The seasonal influenza vaccine BCHT LAIV (Ganfog®; nasal spray freeze-dried live attenuated influenza vaccine; Changchun Biotech) was approved by the National Medical Products Administration (NMPA, formerly known as CFDA) in February 2020. The vaccine does not require injection. It is developed using BioDiem’s live attenuated influenza vaccine technology and would be launched in China later in the same year.
Vaccination against human papillomavirus (HPV) is a proven strategy to prevent cervical cancer. Last year, Xiamen Wantai Canghai Biotechnology Co., Ltd. launched the recombinant HPV bivalent (16, 18) vaccine Cecolin, which was launched in China for the first time. Cecolin is suitable for women aged 9-45 to prevent HPV infection.
Another vaccine to be marketed for the first time in China is the new varicella-zoster virus (varicella) vaccine developed by Kexing Biological. The vaccine was approved by China’s NMPA at the end of 2019 and would be launched in the first half of 2020. It is suitable for children aged 1-12 to prevent varicella-zoster virus infection.
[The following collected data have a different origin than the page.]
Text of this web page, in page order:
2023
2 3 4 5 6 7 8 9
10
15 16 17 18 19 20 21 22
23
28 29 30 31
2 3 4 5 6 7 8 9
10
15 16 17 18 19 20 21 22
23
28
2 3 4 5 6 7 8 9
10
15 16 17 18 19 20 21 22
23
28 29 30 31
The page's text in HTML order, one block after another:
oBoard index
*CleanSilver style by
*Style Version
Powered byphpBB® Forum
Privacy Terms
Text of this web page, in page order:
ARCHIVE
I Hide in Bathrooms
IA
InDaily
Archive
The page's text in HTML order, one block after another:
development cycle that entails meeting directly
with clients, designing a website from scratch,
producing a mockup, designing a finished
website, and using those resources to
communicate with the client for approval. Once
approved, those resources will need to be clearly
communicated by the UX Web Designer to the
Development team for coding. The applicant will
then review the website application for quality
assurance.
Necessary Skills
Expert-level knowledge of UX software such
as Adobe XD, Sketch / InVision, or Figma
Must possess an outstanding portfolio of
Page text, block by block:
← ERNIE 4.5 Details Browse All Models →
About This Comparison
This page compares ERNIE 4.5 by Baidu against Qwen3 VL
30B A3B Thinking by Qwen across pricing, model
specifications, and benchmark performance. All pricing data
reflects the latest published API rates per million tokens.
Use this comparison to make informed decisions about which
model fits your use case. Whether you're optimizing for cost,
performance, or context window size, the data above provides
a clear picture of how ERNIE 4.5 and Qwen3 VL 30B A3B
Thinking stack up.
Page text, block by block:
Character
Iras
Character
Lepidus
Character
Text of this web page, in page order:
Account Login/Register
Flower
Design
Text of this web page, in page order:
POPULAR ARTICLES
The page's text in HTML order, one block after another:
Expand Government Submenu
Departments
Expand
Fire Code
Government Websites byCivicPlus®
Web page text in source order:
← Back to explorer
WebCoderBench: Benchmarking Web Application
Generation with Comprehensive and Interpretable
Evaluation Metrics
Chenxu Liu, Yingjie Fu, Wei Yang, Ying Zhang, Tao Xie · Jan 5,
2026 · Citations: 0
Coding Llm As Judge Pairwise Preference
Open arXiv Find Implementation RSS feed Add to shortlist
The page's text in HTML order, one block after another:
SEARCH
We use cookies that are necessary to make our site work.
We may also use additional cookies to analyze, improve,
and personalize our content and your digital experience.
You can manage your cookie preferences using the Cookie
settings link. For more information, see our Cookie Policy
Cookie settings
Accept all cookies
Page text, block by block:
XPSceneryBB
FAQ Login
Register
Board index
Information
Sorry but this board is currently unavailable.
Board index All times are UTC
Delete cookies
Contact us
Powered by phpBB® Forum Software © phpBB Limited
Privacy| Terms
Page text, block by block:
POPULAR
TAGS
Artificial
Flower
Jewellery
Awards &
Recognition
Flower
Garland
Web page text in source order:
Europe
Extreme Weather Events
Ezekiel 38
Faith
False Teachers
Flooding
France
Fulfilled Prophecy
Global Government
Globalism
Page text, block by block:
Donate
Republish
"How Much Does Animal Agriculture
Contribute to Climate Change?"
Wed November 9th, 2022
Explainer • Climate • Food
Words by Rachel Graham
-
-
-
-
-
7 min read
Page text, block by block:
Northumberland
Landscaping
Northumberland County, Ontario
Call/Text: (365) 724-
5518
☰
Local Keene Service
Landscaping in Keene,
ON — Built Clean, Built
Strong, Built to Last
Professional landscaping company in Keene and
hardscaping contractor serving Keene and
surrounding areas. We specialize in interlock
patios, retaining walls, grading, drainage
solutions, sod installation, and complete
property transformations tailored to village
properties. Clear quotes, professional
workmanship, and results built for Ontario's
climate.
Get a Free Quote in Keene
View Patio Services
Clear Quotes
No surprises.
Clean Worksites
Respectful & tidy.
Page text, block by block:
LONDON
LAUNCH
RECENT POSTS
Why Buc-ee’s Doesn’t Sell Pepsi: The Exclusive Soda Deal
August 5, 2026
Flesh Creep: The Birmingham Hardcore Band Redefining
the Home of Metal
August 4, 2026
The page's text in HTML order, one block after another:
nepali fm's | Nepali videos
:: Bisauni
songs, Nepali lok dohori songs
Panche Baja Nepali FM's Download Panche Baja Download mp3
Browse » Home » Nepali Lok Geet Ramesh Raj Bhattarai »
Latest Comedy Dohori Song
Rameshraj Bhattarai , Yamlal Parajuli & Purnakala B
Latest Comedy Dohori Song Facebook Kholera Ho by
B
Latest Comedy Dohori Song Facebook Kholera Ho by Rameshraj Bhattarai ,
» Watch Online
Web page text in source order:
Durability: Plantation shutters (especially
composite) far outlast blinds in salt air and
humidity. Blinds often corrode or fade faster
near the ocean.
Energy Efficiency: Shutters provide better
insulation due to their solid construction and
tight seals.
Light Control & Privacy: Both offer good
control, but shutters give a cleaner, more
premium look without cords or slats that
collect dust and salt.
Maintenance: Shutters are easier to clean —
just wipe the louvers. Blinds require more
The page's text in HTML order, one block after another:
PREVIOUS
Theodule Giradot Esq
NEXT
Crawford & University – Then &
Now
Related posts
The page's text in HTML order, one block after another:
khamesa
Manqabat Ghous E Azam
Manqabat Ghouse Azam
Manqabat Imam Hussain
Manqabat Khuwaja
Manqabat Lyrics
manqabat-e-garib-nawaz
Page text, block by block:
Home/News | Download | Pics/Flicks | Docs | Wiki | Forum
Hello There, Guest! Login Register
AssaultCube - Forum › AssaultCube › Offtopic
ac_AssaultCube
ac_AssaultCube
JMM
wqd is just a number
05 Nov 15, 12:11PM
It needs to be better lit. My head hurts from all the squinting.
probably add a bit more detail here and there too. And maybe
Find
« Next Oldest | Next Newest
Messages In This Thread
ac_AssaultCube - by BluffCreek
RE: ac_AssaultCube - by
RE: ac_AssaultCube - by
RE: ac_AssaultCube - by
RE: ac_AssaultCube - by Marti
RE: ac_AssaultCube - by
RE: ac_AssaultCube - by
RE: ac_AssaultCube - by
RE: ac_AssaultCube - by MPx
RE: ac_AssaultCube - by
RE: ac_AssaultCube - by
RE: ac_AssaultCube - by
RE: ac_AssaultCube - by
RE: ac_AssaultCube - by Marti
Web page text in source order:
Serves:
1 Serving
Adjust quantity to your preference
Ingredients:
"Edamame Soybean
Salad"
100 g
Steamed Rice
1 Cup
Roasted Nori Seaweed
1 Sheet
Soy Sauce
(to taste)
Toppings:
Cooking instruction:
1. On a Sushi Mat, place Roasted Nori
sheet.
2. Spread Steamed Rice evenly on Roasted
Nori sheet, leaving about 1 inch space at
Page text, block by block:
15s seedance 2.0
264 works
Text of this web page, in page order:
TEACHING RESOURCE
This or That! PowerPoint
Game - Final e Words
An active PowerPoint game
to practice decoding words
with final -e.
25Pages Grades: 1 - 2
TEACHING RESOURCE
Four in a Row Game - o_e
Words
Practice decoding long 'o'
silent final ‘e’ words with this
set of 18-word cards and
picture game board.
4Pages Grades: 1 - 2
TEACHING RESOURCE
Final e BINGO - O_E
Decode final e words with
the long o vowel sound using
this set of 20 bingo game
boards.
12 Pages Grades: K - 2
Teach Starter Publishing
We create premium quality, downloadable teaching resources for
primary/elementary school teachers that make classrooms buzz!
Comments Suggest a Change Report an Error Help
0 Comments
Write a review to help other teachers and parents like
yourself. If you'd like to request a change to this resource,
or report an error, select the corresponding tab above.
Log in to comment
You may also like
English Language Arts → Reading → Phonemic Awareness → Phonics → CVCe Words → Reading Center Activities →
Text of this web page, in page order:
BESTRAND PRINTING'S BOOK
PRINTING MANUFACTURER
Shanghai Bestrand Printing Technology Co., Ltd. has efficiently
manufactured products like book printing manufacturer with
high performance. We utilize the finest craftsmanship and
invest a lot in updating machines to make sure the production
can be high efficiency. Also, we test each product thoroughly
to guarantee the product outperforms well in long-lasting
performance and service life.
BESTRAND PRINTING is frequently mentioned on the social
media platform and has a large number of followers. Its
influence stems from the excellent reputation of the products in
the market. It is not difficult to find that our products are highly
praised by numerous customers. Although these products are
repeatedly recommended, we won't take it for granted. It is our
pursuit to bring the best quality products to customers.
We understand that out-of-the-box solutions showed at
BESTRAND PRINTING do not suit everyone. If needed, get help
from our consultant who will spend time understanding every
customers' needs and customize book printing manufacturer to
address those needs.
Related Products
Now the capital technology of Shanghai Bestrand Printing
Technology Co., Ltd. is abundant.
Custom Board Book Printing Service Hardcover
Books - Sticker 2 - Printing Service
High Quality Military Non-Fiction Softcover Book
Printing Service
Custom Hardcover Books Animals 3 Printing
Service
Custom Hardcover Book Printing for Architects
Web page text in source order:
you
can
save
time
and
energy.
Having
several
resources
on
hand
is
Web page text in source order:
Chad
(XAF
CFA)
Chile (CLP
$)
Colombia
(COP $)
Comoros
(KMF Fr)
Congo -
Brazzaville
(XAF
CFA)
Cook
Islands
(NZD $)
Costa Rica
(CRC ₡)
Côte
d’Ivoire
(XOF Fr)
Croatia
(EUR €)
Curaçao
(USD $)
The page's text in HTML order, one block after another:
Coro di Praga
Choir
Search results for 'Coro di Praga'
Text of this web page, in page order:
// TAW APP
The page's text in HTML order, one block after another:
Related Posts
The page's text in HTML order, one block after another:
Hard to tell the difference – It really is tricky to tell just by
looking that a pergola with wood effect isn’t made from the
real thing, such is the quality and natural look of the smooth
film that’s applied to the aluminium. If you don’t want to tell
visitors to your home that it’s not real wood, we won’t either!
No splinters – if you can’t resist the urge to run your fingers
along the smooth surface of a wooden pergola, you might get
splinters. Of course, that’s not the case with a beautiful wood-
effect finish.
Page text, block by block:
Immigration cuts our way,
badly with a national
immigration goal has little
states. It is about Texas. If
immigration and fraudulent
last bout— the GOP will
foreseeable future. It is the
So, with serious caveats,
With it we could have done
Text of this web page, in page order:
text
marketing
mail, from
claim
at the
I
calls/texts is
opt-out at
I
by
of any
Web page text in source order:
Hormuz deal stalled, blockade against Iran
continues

Sanofi’s tetravalent meningococcal (groups A, C, Y and W) vaccine MenQuadfi was approved by the FDA in April 2020 and is suitable for the prevention of invasive meningococcal disease in people ≥ 2 years old. MenQuadfi aims to protect people with a wider age range. This approval makes it the only tetravalent meningococcal vaccine approved by the FDA for people aged 2-56 years and older. At the same time, MenQuadfi is also the first and only quadrivalent meningococcal vaccine that uses tetanus toxoid as a protein carrier to be marketed in the United States. The company said that this new vaccine will be on the market in 2021 to provide immune prevention for the population.